Regarding the artificial sensation in denoised images, board-certified abdominal radiologists perceived D-ULDCT as more artificial, whereas radiology residents found it more natural. We hypothesized that the images from D-ULDCT might be less familiar and more artificial to experienced radiologists who are accustomed to reading CT images with filtered back projection or iterative reconstruction. On the other hand, D-ULDCT might seem more clear and natural to less experienced residents compared to ULDCT, and this partially contributed to the finding that D-ULDCT improved the diagnostic accuracies of the two residents.
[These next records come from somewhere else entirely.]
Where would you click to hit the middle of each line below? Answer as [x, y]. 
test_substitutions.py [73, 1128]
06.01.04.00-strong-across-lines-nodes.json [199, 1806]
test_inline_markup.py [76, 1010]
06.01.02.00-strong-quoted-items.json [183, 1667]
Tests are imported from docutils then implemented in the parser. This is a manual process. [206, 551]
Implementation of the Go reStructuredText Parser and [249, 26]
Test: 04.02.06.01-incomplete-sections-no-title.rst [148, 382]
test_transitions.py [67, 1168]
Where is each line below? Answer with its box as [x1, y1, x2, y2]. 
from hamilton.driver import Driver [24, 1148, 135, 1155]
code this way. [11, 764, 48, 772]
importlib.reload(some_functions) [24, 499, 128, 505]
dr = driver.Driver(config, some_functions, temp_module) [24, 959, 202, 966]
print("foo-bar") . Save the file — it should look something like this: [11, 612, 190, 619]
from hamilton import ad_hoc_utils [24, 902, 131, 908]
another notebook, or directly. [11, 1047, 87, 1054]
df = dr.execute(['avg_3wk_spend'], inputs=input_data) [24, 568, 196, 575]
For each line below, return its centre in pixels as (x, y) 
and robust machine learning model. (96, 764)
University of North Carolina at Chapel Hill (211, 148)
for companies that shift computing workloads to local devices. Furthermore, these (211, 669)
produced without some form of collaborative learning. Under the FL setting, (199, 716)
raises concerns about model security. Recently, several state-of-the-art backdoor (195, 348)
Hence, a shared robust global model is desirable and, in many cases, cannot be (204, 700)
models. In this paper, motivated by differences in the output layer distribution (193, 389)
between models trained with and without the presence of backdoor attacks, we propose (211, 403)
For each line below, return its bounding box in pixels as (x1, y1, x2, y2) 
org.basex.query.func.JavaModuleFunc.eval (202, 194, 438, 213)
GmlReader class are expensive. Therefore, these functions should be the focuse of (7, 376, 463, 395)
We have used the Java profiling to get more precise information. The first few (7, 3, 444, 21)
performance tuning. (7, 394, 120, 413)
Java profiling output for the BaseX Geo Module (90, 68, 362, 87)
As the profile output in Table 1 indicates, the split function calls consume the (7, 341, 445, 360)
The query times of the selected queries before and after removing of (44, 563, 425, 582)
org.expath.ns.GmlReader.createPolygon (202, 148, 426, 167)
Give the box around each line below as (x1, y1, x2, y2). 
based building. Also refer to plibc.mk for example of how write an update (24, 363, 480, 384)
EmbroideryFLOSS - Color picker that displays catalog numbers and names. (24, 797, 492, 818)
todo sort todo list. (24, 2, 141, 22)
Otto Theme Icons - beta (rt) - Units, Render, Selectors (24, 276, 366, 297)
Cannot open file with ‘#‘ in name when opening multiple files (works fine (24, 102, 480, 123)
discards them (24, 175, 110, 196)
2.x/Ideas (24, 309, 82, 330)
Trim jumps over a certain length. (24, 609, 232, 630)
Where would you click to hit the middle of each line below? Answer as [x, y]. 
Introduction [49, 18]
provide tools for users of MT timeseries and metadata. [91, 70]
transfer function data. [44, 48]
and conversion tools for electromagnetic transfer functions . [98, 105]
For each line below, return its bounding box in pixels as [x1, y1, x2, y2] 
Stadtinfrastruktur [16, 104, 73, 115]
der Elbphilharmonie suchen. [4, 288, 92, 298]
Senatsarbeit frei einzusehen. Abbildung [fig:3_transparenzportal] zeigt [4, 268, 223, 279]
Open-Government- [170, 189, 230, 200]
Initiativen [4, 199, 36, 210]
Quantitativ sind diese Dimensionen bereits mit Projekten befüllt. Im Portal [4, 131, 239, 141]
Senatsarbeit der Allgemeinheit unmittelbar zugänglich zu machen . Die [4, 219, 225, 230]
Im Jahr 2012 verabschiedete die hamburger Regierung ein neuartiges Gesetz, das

Our study had limitations. First, ultralow-dose CT images were simulated from the 2-mSv CT images using a validated noise insertion tool [15]. While this allowed us to compare images from the same patients at different radiation doses without additional exposure, it is important to note that the simulated images may not perfectly replicate the original data. Thus, the results obtained from the simulated images may not completely reflect the outcomes observed in actual CT examinations. Second, although we drew the ROI for various organs for quantitative analysis, there may be potential bias in measuring the mean Hounsfield unit, particularly for small objects. Third, our study focused solely on evaluating the deep learning denoising algorithm and did not include a comparison with other CT reconstruction methods, such as filtered back projection or iterative reconstruction. Future studies could benefit from including such comparisons to provide a more comprehensive understanding of the performance and effectiveness of different reconstruction techniques.

In conclusion, an image-based deep-learning denoising algorithm can provide better image quality of ultralow-dose CT in diagnosing acute appendicitis and enhance diagnostic performance for less-experienced radiologists.